Cuando la alegría rodea los corazones humanos no hay preocupaciones que puedan perforar la armadura de quienes los posean. Yo sabía que amando no pensarías en el pobre amado tuyo extraviado en el sur; no había necesidad de seguir observando esa tormenta después de conseguir estar en el paraíso. Así fui capaz de no sufrir tanto al extrañar tu pan con mantequilla que acompañaba mi café dulce y el desayuno recién horneado. No moriría por no ver tu ropa ordenada en pilas de colores y la caja de cosméticos que parecía maletín escolar.  Había muchas cosas de ti que faltaban en mi pequeño apartamento para sentir que el lugar no estaba muerto como los demás restos de la ciudad; pero de ti solo estaba yo… yo y una que otra ropa con tu perfume olvidado que se negaba a abandonarme.

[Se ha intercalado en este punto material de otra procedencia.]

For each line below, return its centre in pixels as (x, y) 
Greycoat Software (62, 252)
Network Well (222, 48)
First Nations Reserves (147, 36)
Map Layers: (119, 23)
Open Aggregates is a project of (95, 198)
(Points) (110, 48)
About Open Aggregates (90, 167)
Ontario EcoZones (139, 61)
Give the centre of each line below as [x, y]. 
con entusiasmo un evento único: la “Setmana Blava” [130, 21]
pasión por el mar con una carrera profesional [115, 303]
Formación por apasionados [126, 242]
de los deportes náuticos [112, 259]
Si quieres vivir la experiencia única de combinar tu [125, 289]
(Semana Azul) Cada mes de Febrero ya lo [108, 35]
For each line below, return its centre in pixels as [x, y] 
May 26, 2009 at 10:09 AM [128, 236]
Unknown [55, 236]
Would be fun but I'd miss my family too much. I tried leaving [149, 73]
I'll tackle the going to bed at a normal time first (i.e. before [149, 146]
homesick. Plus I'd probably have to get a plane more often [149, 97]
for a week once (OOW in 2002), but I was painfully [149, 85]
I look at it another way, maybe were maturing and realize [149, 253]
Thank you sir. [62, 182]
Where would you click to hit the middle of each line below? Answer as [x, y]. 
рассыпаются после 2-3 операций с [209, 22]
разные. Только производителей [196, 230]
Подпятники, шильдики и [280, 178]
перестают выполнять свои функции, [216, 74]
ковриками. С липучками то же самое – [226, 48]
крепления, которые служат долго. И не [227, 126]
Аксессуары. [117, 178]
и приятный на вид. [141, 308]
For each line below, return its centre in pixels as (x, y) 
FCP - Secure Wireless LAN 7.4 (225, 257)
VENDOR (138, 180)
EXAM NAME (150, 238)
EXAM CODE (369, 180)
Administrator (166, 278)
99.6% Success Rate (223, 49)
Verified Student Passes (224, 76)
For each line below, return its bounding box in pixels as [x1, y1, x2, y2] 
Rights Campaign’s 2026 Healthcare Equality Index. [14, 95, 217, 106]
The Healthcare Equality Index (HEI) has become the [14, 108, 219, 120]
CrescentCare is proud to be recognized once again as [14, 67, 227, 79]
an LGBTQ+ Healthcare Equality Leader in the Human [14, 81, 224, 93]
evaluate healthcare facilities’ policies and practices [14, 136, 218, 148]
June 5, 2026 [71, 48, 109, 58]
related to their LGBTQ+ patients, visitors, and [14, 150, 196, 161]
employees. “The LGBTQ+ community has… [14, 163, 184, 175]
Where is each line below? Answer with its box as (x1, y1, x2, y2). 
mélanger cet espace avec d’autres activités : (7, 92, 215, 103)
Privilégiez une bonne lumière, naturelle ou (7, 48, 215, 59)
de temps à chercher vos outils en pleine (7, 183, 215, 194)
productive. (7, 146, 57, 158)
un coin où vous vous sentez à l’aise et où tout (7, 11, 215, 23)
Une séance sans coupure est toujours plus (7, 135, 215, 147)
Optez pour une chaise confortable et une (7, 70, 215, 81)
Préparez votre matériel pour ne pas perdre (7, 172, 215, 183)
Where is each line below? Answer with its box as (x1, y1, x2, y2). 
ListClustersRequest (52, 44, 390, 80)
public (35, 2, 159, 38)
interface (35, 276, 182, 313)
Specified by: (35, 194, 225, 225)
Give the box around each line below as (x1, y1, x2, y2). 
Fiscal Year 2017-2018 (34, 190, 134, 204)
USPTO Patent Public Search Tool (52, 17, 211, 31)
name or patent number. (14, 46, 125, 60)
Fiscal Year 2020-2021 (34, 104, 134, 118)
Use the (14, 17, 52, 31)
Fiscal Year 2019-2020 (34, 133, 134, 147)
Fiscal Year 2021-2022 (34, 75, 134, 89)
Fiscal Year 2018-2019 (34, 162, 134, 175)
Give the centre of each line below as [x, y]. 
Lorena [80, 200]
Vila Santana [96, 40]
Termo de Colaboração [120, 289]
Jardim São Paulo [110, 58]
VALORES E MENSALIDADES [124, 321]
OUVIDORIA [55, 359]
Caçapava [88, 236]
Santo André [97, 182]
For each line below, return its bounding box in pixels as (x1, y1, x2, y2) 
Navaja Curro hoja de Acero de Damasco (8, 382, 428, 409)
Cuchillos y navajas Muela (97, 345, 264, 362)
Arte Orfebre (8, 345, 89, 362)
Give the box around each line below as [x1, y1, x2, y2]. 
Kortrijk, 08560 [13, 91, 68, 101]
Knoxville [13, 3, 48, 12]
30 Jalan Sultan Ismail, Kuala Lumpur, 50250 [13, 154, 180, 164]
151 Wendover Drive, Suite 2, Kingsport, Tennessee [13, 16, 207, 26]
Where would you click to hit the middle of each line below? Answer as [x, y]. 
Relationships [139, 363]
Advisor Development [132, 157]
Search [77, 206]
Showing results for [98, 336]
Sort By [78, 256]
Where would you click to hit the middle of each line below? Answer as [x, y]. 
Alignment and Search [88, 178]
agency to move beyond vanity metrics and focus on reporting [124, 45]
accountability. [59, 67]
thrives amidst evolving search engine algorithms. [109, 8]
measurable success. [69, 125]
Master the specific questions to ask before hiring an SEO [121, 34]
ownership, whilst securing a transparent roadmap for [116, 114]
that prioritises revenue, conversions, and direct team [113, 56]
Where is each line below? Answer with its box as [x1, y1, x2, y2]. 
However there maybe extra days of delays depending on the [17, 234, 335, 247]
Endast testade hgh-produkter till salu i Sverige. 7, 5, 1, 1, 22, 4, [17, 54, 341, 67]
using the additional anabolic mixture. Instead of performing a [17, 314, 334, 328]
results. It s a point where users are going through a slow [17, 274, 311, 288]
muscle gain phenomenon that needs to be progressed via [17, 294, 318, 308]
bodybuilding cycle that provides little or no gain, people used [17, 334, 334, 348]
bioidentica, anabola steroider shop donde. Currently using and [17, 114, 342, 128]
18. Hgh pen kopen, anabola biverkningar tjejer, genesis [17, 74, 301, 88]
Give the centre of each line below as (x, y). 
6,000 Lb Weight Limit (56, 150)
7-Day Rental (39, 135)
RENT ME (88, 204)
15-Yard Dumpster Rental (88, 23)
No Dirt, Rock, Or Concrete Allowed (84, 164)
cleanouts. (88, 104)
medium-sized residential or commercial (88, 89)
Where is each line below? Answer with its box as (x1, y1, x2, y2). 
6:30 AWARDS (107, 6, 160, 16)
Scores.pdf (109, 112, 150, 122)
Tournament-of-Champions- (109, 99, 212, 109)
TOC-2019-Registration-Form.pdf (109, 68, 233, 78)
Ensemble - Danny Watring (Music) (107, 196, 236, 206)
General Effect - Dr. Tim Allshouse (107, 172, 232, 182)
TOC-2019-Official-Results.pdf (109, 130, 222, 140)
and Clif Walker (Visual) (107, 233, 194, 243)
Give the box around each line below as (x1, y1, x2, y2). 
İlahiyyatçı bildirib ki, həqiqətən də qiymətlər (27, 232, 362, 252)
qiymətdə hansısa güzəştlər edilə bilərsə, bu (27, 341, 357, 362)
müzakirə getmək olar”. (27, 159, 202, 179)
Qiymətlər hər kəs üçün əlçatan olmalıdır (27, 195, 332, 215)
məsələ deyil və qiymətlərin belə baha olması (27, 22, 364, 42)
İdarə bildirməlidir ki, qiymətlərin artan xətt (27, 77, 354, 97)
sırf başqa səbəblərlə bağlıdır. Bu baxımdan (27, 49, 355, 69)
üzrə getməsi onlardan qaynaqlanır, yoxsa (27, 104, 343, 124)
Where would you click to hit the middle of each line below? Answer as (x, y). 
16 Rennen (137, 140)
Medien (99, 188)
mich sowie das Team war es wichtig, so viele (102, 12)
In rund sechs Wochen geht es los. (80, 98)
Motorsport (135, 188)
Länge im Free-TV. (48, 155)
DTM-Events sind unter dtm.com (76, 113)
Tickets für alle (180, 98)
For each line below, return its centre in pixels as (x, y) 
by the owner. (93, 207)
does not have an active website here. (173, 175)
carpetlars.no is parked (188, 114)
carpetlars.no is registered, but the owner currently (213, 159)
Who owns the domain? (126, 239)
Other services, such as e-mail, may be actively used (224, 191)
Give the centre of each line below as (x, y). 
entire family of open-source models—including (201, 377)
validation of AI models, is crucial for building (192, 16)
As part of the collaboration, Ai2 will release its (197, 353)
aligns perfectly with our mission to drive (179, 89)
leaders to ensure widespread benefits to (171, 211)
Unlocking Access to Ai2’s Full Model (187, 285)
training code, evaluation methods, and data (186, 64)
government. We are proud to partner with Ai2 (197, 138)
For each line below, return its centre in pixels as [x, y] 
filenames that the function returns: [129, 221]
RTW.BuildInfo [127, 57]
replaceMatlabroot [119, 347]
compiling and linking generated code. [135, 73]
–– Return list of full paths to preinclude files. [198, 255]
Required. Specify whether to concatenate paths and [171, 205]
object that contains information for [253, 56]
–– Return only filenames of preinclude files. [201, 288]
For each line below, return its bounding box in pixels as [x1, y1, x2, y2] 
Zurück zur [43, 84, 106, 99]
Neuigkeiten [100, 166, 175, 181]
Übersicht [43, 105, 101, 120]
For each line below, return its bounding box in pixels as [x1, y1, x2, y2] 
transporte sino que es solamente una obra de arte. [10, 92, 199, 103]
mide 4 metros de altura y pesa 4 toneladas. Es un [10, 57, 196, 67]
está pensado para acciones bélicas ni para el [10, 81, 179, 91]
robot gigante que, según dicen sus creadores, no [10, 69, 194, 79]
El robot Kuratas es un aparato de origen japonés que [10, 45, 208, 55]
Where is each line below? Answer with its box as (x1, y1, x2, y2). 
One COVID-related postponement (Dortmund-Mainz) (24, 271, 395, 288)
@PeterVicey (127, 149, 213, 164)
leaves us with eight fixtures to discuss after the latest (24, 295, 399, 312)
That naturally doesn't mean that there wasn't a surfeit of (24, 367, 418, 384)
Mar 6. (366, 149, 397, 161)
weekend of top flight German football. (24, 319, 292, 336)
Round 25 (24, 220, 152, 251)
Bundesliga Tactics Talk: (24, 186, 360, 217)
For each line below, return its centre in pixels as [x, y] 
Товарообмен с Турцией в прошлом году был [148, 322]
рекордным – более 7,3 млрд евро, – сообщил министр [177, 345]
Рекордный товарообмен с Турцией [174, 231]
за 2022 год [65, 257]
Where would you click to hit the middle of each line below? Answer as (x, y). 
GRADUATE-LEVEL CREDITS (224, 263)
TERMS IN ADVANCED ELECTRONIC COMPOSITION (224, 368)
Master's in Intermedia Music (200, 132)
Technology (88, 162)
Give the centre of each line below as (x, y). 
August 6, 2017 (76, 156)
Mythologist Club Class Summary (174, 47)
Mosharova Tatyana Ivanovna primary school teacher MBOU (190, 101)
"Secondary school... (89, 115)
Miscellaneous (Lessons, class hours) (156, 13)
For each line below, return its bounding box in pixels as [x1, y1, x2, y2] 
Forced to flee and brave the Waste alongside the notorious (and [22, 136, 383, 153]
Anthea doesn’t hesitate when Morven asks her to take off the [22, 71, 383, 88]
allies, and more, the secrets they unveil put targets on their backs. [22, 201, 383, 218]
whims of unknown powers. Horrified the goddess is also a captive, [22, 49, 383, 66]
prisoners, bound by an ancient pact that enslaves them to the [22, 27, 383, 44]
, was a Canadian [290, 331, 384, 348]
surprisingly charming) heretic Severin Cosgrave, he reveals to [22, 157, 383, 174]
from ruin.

Oh, Amelia. Durante años te supe feliz por boca de extraños míos y conocidos tuyos, incluso me contó el viento que tu bello hijo llevaba mi nombre. ¿Por qué, Amelia?¿Por qué? Nunca entendí la razón de llamarlo como yo, ¿Acaso aún me extrañabas? Nunca lo supe porque no quise volver a nuestra tierra natal hasta sentirme sano y salvo de mi propia persona; y fue difícil dejar de huir de mí. Y ahora, amor mío. Después de haber comido y llorado en el mismo parque de nuestros primeros encuentros, me cobijo con el recuerdo y la esperanza de que estás bien. Desde que me fui has estado mejor. Quisiera, Amelia, olvidarme por un momento de nosotros y pensar en los que viajan conmigo; los siento tan rotos. Ojalá tus ojos pudieran mirarlos para secar su llanto con esa mirada tuya. Sé, por el ruido de sus débiles corazones, que siguen despiertos y también charlan con el silencio que tanto nos cuida. Si pudiera leer sus pensamientos seguro lo entendería mejor, sabría por qué hasta los rieles lloran en esta noche amarga y solitaria.

Y ahora, mi amor. Mientras me dirijo de vuelta al sur, en donde me dijeron que te encuentras junto a tu sagrada familia. Me pregunto si estos pobres pasajeros también tienen como destino visitar una caja fría en donde duerme, tranquilamente… la persona que más amaron.